> **WORK REQUIRED**
What you return should be the lines from the one with "Substitution effect on the government" through the one with "Python adalah bahasa Pemula: Python" in the data below, reproduced exactly with both ends, and no pictures at all.

> **DATA RECORDS**
● ● ● ●

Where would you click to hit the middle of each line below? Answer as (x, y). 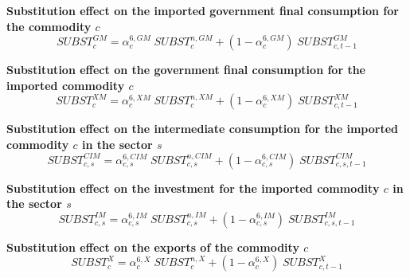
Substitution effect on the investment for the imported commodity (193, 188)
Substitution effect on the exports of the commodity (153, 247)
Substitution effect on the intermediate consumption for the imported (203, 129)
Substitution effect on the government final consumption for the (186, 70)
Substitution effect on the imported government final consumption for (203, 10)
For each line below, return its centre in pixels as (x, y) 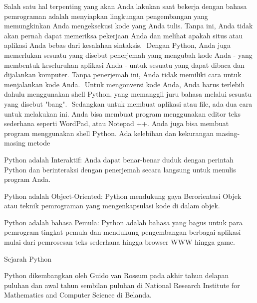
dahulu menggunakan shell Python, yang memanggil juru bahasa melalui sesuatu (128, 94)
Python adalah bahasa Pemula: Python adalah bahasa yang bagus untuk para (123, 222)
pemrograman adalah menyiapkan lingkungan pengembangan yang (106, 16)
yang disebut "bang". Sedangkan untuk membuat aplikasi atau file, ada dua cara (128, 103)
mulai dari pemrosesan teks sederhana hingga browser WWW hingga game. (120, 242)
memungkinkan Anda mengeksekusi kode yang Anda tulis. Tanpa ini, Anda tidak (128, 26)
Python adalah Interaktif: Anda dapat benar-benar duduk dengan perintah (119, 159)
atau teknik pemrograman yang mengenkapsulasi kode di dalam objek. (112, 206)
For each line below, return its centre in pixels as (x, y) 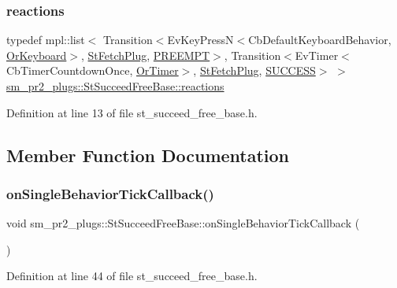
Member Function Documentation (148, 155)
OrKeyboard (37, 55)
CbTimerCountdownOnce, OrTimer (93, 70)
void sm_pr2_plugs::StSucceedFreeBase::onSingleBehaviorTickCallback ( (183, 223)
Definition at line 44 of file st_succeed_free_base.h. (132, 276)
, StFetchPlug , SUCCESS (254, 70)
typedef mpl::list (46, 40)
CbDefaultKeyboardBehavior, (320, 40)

● ● ● ●

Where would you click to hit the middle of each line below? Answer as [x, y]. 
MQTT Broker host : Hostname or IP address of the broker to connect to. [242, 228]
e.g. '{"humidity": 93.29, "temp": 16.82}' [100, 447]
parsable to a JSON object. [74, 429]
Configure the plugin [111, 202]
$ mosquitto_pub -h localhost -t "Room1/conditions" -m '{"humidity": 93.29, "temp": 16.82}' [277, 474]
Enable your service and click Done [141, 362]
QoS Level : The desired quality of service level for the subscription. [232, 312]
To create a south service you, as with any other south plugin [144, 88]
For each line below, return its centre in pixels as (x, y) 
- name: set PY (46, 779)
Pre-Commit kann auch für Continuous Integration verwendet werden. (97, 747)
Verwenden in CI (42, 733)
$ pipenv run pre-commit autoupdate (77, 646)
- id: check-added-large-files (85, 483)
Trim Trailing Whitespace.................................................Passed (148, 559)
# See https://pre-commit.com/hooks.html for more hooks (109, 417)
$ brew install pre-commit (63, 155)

● ● ● ●

> **OUTPUT**
Substitution effect on the government final consumption for the (186, 70)
Substitution effect on the imported government final consumption for (203, 10)
For each line below, return its centre in pixels as (x, y) 
dahulu menggunakan shell Python, yang memanggil juru bahasa melalui sesuatu (128, 94)
Python adalah bahasa Pemula: Python adalah bahasa yang bagus untuk para (123, 222)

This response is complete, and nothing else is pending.